« Une nouvelle génération de commissaires-priseurs » dans Les Échos

En dix ans, le secteur a été bouleversé par la concurrence et par Internet. Les nouveaux as des ventes manient aussi bien la souris que le marteau.

Libéralisation, globalisation, digitalisation, judiciarisation … Le métier de commissaire-priseur a, comme beaucoup d’autres, été très impacté ces dix dernières années , et une génération au profil différent accède au marteau. Damien Leclere, l’un des professionnels à l’ascension la plus fulgurante, le résume ainsi : « Nous sommes moins héritiers et plus entrepreneurs. » Celui qui a commencé il y a onze ans à Marseille puis a vite ouvert une antenne à Paris pour opérer à Drouot, et se trouve déjà dans le Top 15 des opérateurs français, incarne pleinement cette mutation. « On se sent libre de réinventer ce métier longtemps marqué par un certain conservatisme, on n’est plus formaté comme l’ancienne génération, on communique différemment sur les objets, sur notre marque », explique-t-il.

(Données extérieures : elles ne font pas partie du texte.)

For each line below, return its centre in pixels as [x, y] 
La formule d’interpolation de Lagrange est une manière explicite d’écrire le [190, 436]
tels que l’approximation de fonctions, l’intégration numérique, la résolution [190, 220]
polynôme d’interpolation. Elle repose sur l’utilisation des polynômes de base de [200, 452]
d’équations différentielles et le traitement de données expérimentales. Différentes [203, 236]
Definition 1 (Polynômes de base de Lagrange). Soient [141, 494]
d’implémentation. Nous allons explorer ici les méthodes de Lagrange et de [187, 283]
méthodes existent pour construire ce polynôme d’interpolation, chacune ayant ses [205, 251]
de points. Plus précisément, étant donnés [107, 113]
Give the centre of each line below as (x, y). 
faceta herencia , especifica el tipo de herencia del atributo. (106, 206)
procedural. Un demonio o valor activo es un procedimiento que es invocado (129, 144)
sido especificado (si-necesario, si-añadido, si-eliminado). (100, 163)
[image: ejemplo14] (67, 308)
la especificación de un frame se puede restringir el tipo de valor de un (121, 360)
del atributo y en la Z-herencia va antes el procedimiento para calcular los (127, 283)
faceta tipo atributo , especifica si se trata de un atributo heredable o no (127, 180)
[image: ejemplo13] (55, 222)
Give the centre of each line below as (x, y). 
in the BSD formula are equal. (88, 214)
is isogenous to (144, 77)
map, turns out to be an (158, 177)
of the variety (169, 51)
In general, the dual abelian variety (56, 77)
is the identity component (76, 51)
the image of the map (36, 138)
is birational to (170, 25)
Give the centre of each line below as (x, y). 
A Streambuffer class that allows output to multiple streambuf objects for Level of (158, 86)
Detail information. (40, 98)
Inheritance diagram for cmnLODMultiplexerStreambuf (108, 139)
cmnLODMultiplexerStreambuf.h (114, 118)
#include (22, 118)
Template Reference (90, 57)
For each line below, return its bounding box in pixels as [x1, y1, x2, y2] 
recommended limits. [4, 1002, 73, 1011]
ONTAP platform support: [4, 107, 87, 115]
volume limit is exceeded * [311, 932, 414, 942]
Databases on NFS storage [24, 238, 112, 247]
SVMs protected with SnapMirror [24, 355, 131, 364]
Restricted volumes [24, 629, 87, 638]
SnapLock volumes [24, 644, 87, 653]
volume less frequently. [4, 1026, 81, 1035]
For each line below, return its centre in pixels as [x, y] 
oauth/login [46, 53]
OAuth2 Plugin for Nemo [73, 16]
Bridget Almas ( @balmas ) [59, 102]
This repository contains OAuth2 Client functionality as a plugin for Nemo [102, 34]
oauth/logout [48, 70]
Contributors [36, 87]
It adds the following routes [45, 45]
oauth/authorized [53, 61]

En témoigne le concept original lancé par FauveParis, dont les catalogues ressemblent à des magazines et la salle d’enchères à un lieu culturel avec son café-salon de thé. Ici, on s’adresse à « un public jeune » et on adjuge « dans une bonne ambiance », assure le site Internet. Fauve se targue aussi de faire des « ventes pas courantes » et n’hésite pas à investir de nouvelles niches comme l’art grec. Ce samedi, la maison de vente aux enchères propose « une vente hors-série hommage à Suzanne Lalique » avec des oeuvres des collections de la famille de l’artiste.

A Tours, Aymeric de Rouillac, passé maître dans l’art d’utiliser l’outil télévisuel (il a longtemps animé la chronique « Adjugé » dans la « Quotidienne » sur France 5), n’hésite pas à proposer des vidéos sur son site et à monter des « coups », comme cette vente d’art contemporain opérée au Centre de Création Contemporaine Olivier Debré, qui a suscité l’intérêt des médias. Celui qui anime avec son père Philippe les « ventes garden-party » au château de Cheverny – car il sait que les enchères doivent aussi être un spectacle – intervient aussi dans TV Tours et « La Nouvelle République ».

« Ce qui nous caractérise, c’est l’agilité », souligne Damien Leclere qui, lui, n’a pas hésité à creuser son sillon dans le secteur de la voiture de collection, pourtant déjà bien occupé par Artcurial, Bonhams, RM Sotheby’s, Osenat ou Aguttes. Et pour les exposer, il a investi la cour historique de la mairie du 9e arrondissement !

Avec une vision beaucoup plus internationale que leurs aînés, les jeunes commissaires-priseurs n’hésitent pas à s’inspirer des méthodes anglo-saxonnes. « Nous ne devons pas hésiter à diversifier nos services : conseil aux collectionneurs, aux artistes… Et innover dans la présentation des oeuvres, avec les changements digitaux, la 3D, la réalité augmentée, etc. » poursuit Damien Leclere. Lui-même couvre 15 à 20 spécialités différentes et ne réalise aucune vente généraliste, que des ventes thématiques pour plus de visibilité. Il a réduit au maximum les frais administratifs et logistiques. Chacun des 20 collaborateurs fait son secrétariat. Un fonctionnement de start-up et la croissance qui va avec : cette année, la maison Leclere espère réaliser 20 millions d’euros de produits vendus, contre 17 en 2016.